The company mentioned that the recent impact of hurricane Ida has severely hampered the production of several resins, additives, and solvents, all of which are key ingredients for SHW’s products. To add to that, suppliers have pushed the production of these raw materials to later than September, and SHW does not expect these headwinds to improve in the fourth quarter as previously expected.

The unavailability of these raw materials coupled with inflationary pressures has led the company to reduce its sales and earnings forecasts for both the third quarter and full-year 2021. Having said that, the company also mentioned that it will continue to invest in strategic growth initiatives and expects long-term momentum to remain positive.

For the third quarter, the company now projects revenue to be flat or slightly down year-over-year. Also, Q3 adjusted earnings are expected to be in the range of $2.00 – $2.10 per share.

Additionally, SHW lowered its full-year 2021 revenue guidance and revised its adjusted earnings expectations to fall in the range of $8.35 – $8.55 per share. The company also raised its raw material prices upwards to high teen percentages compared to the prior year.

Commenting on the current scenario, John G. Morikis, SHW’s Chairman, President, and CEO said, “We will continue to partner closely with our suppliers to improve supply while employing all of our assets to reduce the impact on our customers. We are confident the majority of sales delayed by these conditions will be recovered over future quarters as raw material availability improves.”

Morikis added, “We continue to combat these elevated costs with pricing actions across all of our businesses. We are maintaining staffing in our manufacturing facilities to ensure we meet the demand as quickly as raw material availability issues subside.
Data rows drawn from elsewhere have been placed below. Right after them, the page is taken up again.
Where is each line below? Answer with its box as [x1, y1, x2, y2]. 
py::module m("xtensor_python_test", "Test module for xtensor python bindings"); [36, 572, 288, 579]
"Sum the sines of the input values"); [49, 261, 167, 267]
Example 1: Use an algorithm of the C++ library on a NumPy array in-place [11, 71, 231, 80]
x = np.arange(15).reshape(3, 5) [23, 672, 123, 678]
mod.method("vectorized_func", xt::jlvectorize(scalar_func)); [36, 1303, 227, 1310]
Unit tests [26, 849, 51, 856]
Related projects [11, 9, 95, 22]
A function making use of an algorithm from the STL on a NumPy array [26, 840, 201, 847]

While maintaining these costs puts additional pressure on our third and fourth-quarter earnings, we are committed to providing the resources necessary to drive our customers’ success.”

In other news, SHW announced that it has inked a deal to buy Specialty Polymers, Inc., a manufacturer and developer of water-based polymers used in architectural and industrial coatings and other applications. Specialty Polymers is already a supplier of SHW, and the new entity will merge with SHW’s Performance Coatings segment. The deal is expected to close by the end of 2021.
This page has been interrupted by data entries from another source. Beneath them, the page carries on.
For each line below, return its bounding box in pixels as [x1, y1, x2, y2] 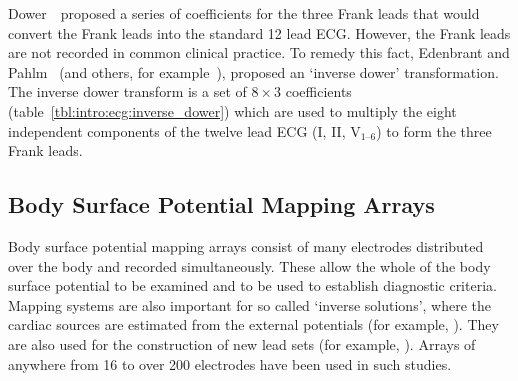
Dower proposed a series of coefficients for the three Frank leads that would [8, 3, 480, 23]
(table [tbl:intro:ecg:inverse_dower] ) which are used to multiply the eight [8, 100, 457, 121]
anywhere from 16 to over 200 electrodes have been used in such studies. [8, 353, 452, 374]
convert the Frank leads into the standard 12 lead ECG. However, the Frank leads [8, 22, 511, 43]
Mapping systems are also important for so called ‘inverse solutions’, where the [8, 294, 492, 315]
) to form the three [376, 120, 492, 141]
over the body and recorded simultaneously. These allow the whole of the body [8, 255, 491, 276]
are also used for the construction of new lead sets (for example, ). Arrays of [8, 333, 476, 354]
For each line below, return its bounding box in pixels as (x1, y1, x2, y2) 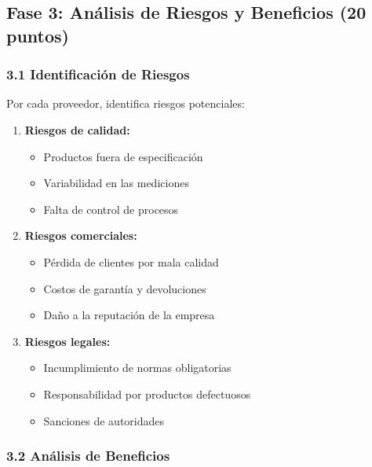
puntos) (6, 23, 69, 47)
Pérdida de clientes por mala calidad (43, 253, 219, 270)
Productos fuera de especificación (43, 148, 203, 164)
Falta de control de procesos (43, 200, 179, 217)
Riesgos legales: (24, 333, 111, 349)
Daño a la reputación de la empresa (43, 307, 215, 323)
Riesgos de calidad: (24, 121, 130, 138)
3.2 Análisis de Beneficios (6, 446, 170, 465)

Commenting on the deal, Mr. Morikis said, “In addition to Specialty Polymers’ significant current capacity, we see the opportunity to add millions of pounds of additional capacity to its footprint in the near term with relatively minimal investment. This additional capacity will allow us to better serve the strong demand of Sherwin-Williams customers while also expanding the ability of Specialty Polymers to serve its external customers.”

Recently, J.P. Morgan analyst Jeffrey Zekauskas lifted the price target on the stock to $330 (18% upside potential) from $310 while maintaining a Buy rating.

On September 8, SHW first lowered its revenue and earnings guidance for the third quarter due to rising raw material prices and supply shortages. Following this, Zekauskas noted that despite the revised outlook, he expected the company to “fare well” in 2022 and 2023.

Overall, the stock commands a Strong Buy consensus rating based on 9 Buys and 3 Holds. The average Sherwin-Williams price target of $321.50 implies 15% upside potential to current levels.